Parameter Estimation Facility#

Overview#

Estimation facility is the only multi-purpose facility in FaceEngine. It is designed as a collection of tools that help to estimate various image or depicted object properties. These properties may be used to increase the precision of algorithms implemented by other FaceEngine facilities or to accomplish custom user tasks.

Eyes Estimation#

Note. The estimator is trained to work with warped images (see Chapter "Image warping" for details).

This estimator aims to determine:

Eye state: Open, Closed, Occluded;
Precise eye iris location as an array of landmarks;
Precise eyelid location as an array of landmarks.

You can only pass warped image with detected face to the estimator interface. Better image quality leads to better results.
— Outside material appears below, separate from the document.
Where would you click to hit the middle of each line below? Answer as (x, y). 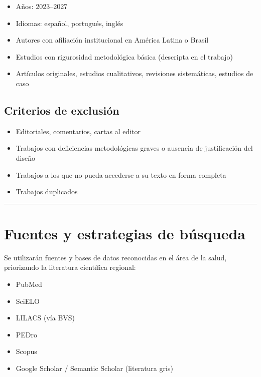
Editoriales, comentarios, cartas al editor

Eye state classifier supports three categories: "Open", "Closed", "Occluded". Poor quality images or ones that depict obscured eyes (think eyewear, hair, gestures) fall into the "Occluded" category. It is always a good idea to check eye state before using the segmentation result.

The precise location allows iris and eyelid segmentation. The estimator is capable of outputting iris and eyelid shapes as an array of points together forming an ellipsis. You should only use segmentation results if the state of that eye is "Open".

The estimator:

Implements the estimate() function that accepts warped source image (see Chapter "Image warping") and warped landmarks, either of type Landmarks5 or Landmarks68. The warped image and landmarks are received from the warper (see IWarper::warp());
Classifies eyes state and detects its iris and eyelid landmarks;
Outputs EyesEstimation structures.

Note. Orientation terms 'left' and 'right' refer to the way you see the image as it is shown on the screen. It means that left eye is not necessarily left from the person's point of view, but is on the left side of the screen. Consequently, right eye is the one on the right side of the screen. More formally, the label 'left' refers to subject\'s left eye (and similarly for the right eye), such that xright < xleft.

EyesEstimation::EyeAttributes presents eye state as enum EyeState with possible values: Open, Closed, Occluded.

Iris landmarks are presented with a template structure Landmarks that is specialized for 32 points.

Eyelid landmarks are presented with a template structure Landmarks that is specialized for 6 points.

Head pose estimation#

This estimator is designed to determine camera-space head pose. Since 3D head translation is hard to determine reliably without camera-specific calibration, only 3D rotation component is estimated.

There are two head pose estimation method available:

Estimate by 68 face-aligned landmarks (you may get it from Detector facility, see Chapter "Detection facility") ;
Estimate by original input image in RGB format.

Estimation by image is more precise. If you have already extracted 68 landmarks for another facilities you may save time, and use fast estimator from 68 landmarks.

By default, all methods are available to use in config (faceengine.conf) in section "HeadPoseEstimator". You may disable these methods to decrease RAM usage and initialization time.

Estimation characteristics:

Units (degrees);
Notation (Euler angles);
Precision (see the table below).

Note. Prediction precision decreases as a rotation angle increases. We present typical average errors for different angle ranges in the table below.

"Head pose prediction precision"

	Range	-45°...+45°	< -45° or > +45°
Average prediction error (per axis)	Yaw	±2.7°	±4.6°
Average prediction error (per axis)	Pitch	±3.0°	±4.8°
Average prediction error (per axis)	Roll	±3.0°	±4.6°

Zero position corresponds to a face placed orthogonally to camera direction, with the axis of symmetry parallel to the vertical camera axis. See the image below for a reference.

Note. In order to work, this estimator requires precise 68-point face alignment results, so familiarize with section "Face alignment" in the "Detection facility" chapter as well.

Approximate Garbage Score Estimation (AGS)#

This estimator aims to determine the source image score for further descriptor extraction and matching. The higher the score, the better matching result is received for the image.

When you have several images of a person, it is better to save the image with the highest AGS score.

Consult VisionLabs about the recommended threshold value for this parameter.

The estimator (see IAGSEstimator in IEstimator.h):

Implements the estimate() function that accepts source image in R8G8B8 format and fsdk::Detection structure of corresponding source image (see section "Detection structure" in chapter "Detection facility");
Estimates garbage score of input image;
Outputs garbage score value.

BestShotQuality Estimation#

The BestShotQuality estimator represents a collection of estimator functionalities unified for end-user convenience.

Estimation types that were merged into this estimator are described in the following list:

AGS: image quality score (see section "Approximate garbage score estimation (AGS)" for more details);
HeadPose: determines person head rotation angles in 3D space, namely pitch, yaw and roll (see section Head pose estimation for more details).

Before using this estimator, user is free to decide whether to estimate or not some specific attributes listed above through IBestShotQualityEstimator::EstimationRequests structure, which later get passed in main estimate() method.

Estimator overrides AQEEstimationResults output structure, which consists of optional fields describing results of user requested attributes.